PARTNER 3 Economic Analysis and 5-Year SURTAVI Data Add to Evidence Comparing TAVR, SAVR

Results from an economic analysis of data from PARTNER 3, as well as data highlighting five-year clinical and echocardiographic outcomes from the SURTAVI trial, continue to add to the body of evidence surrounding use of transcatheter aortic valve replacement (TAVR) vs. surgical aortic valve replacement (SAVR) in different patient groups. Findings from both trials were part of a Late-Breaking Clinical Trial session at TCT 2021 on Nov. 5.

While previous studies have shown TAVR is cost-effective compared with SAVR in patients at intermediate or high risk, the PARTNER 3 economic analysis is among the first to look at whether TAVR is cost-effective for low-risk patients. David J. Cohen, MD, MSc, and colleagues assessed costs associated with 979 patients in the U.S. who underwent either TAVR or SAVR between March 2016 and October 2017 using a combination of resource utilization associated with the initial TAVR or SAVR procedures and linked Medicare claims for all other costs over two years.

Results found index hospitalization costs were $47,196 for TAVR and $46,606 for SAVR, while follow-up costs between hospital discharge and the two years were less for TAVR ($19,638) compared with SAVR ($22,258). Overall, the total combined two-year cost was $66,834 for TAVR compared with $68,864 for SAVR – a difference of $2,030.

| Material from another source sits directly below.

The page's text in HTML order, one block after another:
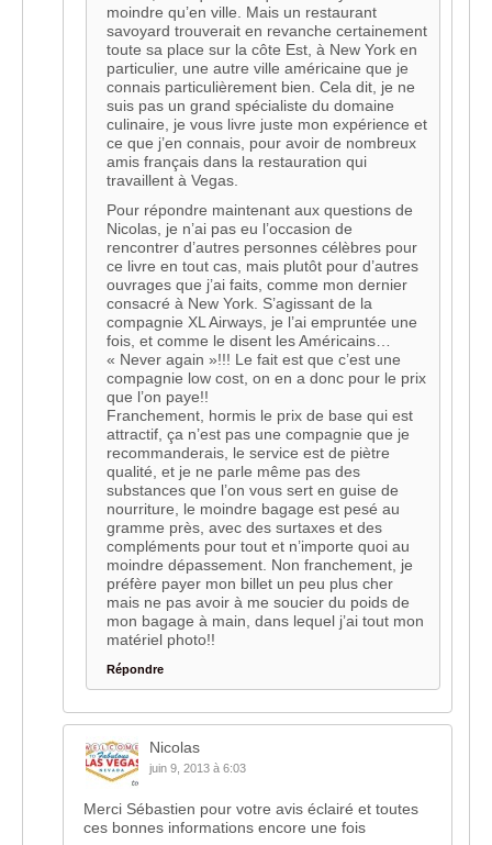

Researchers also noted that two-year quality-adjusted life expectancy was greater with TAVR than SAVR (1.71 vs. 1.66 quality-adjusted life years, p=0.06), largely driven by early benefits in both quality of life and survival. Although long-term outcomes remain unknown at this time, Cohen and colleagues project TAVR has a 95% probability of being cost-effective compared with SAVR. They note that additional studies over the next 10 years are necessary.

“Data from the PARTNER 3 trial show that for patients with severe aortic stenosis and low surgical risk, TAVR is cost-saving compared with SAVR at two-year follow-up and is projected to be highly cost effective over a lifetime horizon – as long as there are no major differences in late mortality between the two strategies,” said Cohen.

Meanwhile, results from the SURTAVI trial, while not economic in nature, showed no significant difference in the primary composite endpoint of all-cause mortality or stroke at five years following TAVR or SAVR in patients at intermediate risk, according to Nicolas M. Van Mieghem, MD, PhD, FACC.

In other findings, researchers observed more reinterventions following TAVR in the first two years. However, these rates were similar across both groups after the two-year mark. Key clinical outcomes, including any stroke, myocardial infarction, valve endocarditis and valve thrombosis, were also similar across both groups after two years. Researchers did note that TAVR had significantly better forward-flow hemodynamics than surgery at each follow-up (all p<0.001), but paravalvular leak was significantly better with surgery at each follow-up (all p<0.001).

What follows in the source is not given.